Story highlights
- A new study is the first to estimate the effect of red meat on a person's lifespan
- Each additional daily serving was associated with a 20% higher risk of dying
- Charring red meat at high temperatures can produce carcinogens on the surface
Want to live longer? Trade some of the red meat in your diet for fish, nuts, whole grains, and other healthier protein sources, Harvard researchers say.
That's the conclusion of a new study, published this week in the Archives of Internal Medicine, that found that the risk of dying at an early age -- from heart disease, cancer, or any other cause—rises in step with red-meat consumption.
Eating too much red meat, which is high in saturated fat and cholesterol, has long been seen as unhealthy, especially for the heart. The new study, however, is the first to estimate the effect of swapping out red meat on a person's lifespan.

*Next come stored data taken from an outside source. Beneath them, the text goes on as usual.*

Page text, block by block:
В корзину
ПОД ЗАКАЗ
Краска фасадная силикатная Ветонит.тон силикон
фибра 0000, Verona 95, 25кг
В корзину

Using data from two long-running studies of health professionals, researchers tracked the diets of more than 121,000 middle-aged men and women for up to 28 years. Roughly 20% of the participants died during that period.
On average, each additional serving of red meat the participants ate per day was associated with a 13% higher risk of dying during the study. Processed red meat products -- such as hot dogs, bacon, and salami -- appeared to be even more dangerous: Each additional daily serving was associated with a 20% higher risk of dying.

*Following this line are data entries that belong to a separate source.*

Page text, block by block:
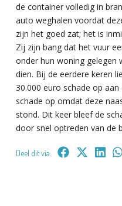
de container volledig in
auto weghalen voordat
zijn het goed zat; het is
Zij zijn bang dat het vuur
onder hun woning gelegen
dien. Bij de eerdere keren
30.000 euro schade op
schade op omdat deze
stond. Dit keer bleef de
door snel optreden van de
Deel dit via:
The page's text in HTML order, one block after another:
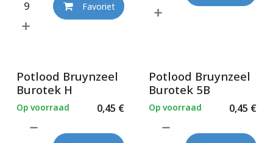
Favoriet
Potlood Bruynzeel
Burotek H
0,45 €
Op voorraad
Potlood Bruynzeel
Burotek 5B
0,45 €
Op voorraad
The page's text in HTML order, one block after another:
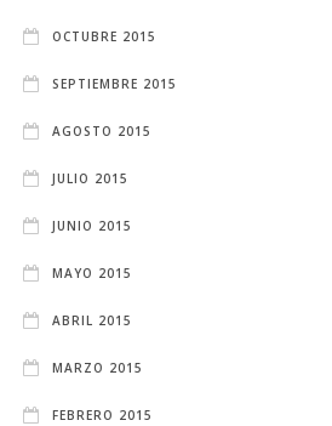
OCTUBRE 2015
SEPTIEMBRE 2015
AGOSTO 2015
JULIO 2015
JUNIO 2015
MAYO 2015
ABRIL 2015
MARZO 2015
FEBRERO 2015

Based on these findings, the researchers estimate that substituting one daily serving of red meat with fish, poultry, nuts, legumes, whole grains, or low-fat dairy products would reduce the risk of dying in this stage of life by 7% to 19%. If everyone in the study had slashed their average red-meat intake to less than half a serving per day, the researchers say, 9% of deaths among men and 8% of deaths among women could have been prevented.

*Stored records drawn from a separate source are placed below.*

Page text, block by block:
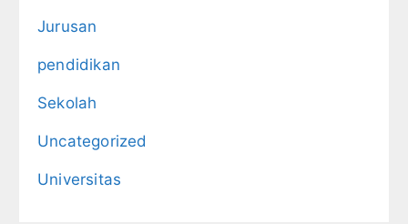
Jurusan
pendidikan
Sekolah
Uncategorized
Universitas

"Our message is to try to reduce the red meat consumption to less than two to three servings per week," says lead author An Pan, Ph.D., a research fellow at the Harvard School of Public Health, in Boston.
"We don't want everyone to be a vegetarian," Pan says, though he adds that avoiding processed red meat altogether may be a good idea. "It's better to go with unprocessed products and plant-based foods."
Dean Ornish, M.D., the founder and president of the Preventive Medicine Research Institute, in Sausalito, California, says a plant-based diet provides a "double benefit" in that it reduces a person's exposure to the harmful substances in meat while also providing valuable nutrients.
"There are literally hundreds of thousands of protective substances that you find in fruits and vegetables and whole grains and legumes and soy products that prevent disease," says Ornish, who wrote an editorial accompanying the study.
Why is red meat, and especially processed red meat, potentially harmful? In addition to the high saturated fat content, which can contribute to heart disease, charring red meat at high temperatures can produce carcinogens on the surface, Pan says. And processed meats contain certain additives that in high quantities are believed to promote cancer as well.
In addition, a diet rich in red meat is likely to come up short in other areas, says Robert Ostfeld, M.D., a cardiologist and associate professor of clinical medicine at Montefiore Medical Center, in the Bronx, N.Y.
"If you eat more red meat, on average, you may be eating fewer fruits and vegetables, so you're getting the bad things from the red meat and you're not getting the good things from the fruits and vegetables," says Ostfeld, who did not participate in the study. "My preference is for people to have as little red meat as they can, and I think it's ideal to avoid red meat."
Staffan Lindeberg, M.D., an associate professor of medicine at the University of Lund, in Sweden, says singling out red meat may be counterproductive. A bigger threat to health is the sugar- and starch-heavy Western diet as a whole, says Lund, who studies heart disease and diabetes and advocates a version of the so-called Paleolithic diet, which emphasizes lean meats, fruits, and vegetables.
"We need to focus more on common foods, like grains, dairy foods, refined fats, and refined sugar," Lindeberg says.
Studies like Pan's are inherently iffy due to red meat's unhealthy reputation, which makes red-meat consumption difficult to tease apart from a person's overall lifestyle, Lindeberg says. "Red meat has been perceived as a villain for many years, and people who avoid red meat take all sorts of precautionary measures for their future health," he says. "It is not possible to statistically adjust for all of these measures."
Sure enough, Pan and his colleagues found that the men and women in the study who ate the most red meat also tended to be heavier, less physically active, and more likely to smoke and drink alcohol than their peers. However, the researchers did take those and other factors into account in their analysis.